*WORK REQUEST:*
In the copy, include no pictures. Reproduce the rest of the entries exactly.

* * * *

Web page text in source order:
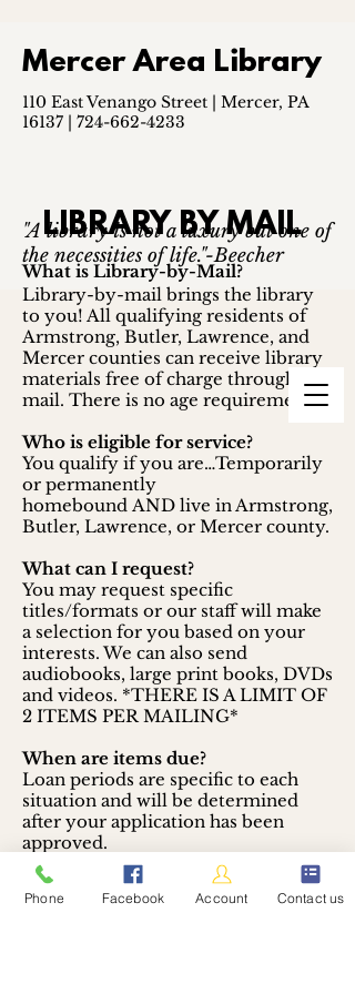
Mercer Area Library
110 East Venango Street | Mercer, PA
16137 | 724-662-4233
"A library is not a luxury but one of
the necessities of life."-Beecher
LIBRARY BY MAIL
What is Library-by-Mail?
Library-by-mail brings the library
to you! All qualifying residents of
Armstrong, Butler, Lawrence, and
Mercer counties can receive library
materials free of charge through the
mail. There is no age requirement.
Who is eligible for service?
You qualify if you are…Temporarily
or permanently
homebound AND live in Armstrong,
Butler, Lawrence, or Mercer county.
What can I request?
You may request specific
titles/formats or our staff will make
a selection for you based on your
interests. We can also send
audiobooks, large print books, DVDs
and videos. *THERE IS A LIMIT OF
2 ITEMS PER MAILING*
When are items due?
Loan periods are specific to each
situation and will be determined
after your application has been
approved.
How do I sign up?
Contact
the Mercer Area Library
Phone Facebook Account Contact us
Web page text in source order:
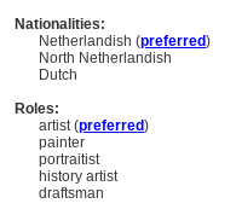
Nationalities:
Netherlandish (preferred)
North Netherlandish
Dutch
Roles:
artist (preferred)
painter
portraitist
history artist
draftsman

* * * *

*ANSWER AREA:*
Web page text in source order:
Mercer Area Library
110 East Venango Street | Mercer, PA
16137 | 724-662-4233
"A library is not a luxury but one of
the necessities of life."-Beecher
LIBRARY BY MAIL
What is Library-by-Mail?
Library-by-mail brings the library
to you! All qualifying residents of
Armstrong, Butler, Lawrence, and
Mercer counties can receive library
materials free of charge through the
mail. There is no age requirement.
Who is eligible for service?
You qualify if you are…Temporarily
or permanently
homebound AND live in Armstrong,
Butler, Lawrence, or Mercer county.
What can I request?
You may request specific
titles/formats or our staff will make
a selection for you based on your
interests. We can also send
audiobooks, large print books, DVDs
and videos. *THERE IS A LIMIT OF
2 ITEMS PER MAILING*
When are items due?
Loan periods are specific to each
situation and will be determined
after your application has been
approved.
How do I sign up?
Contact
the Mercer Area Library
Phone Facebook Account Contact us
Web page text in source order:
Nationalities:
Netherlandish (preferred)
North Netherlandish
Dutch
Roles:
artist (preferred)
painter
portraitist
history artist
draftsman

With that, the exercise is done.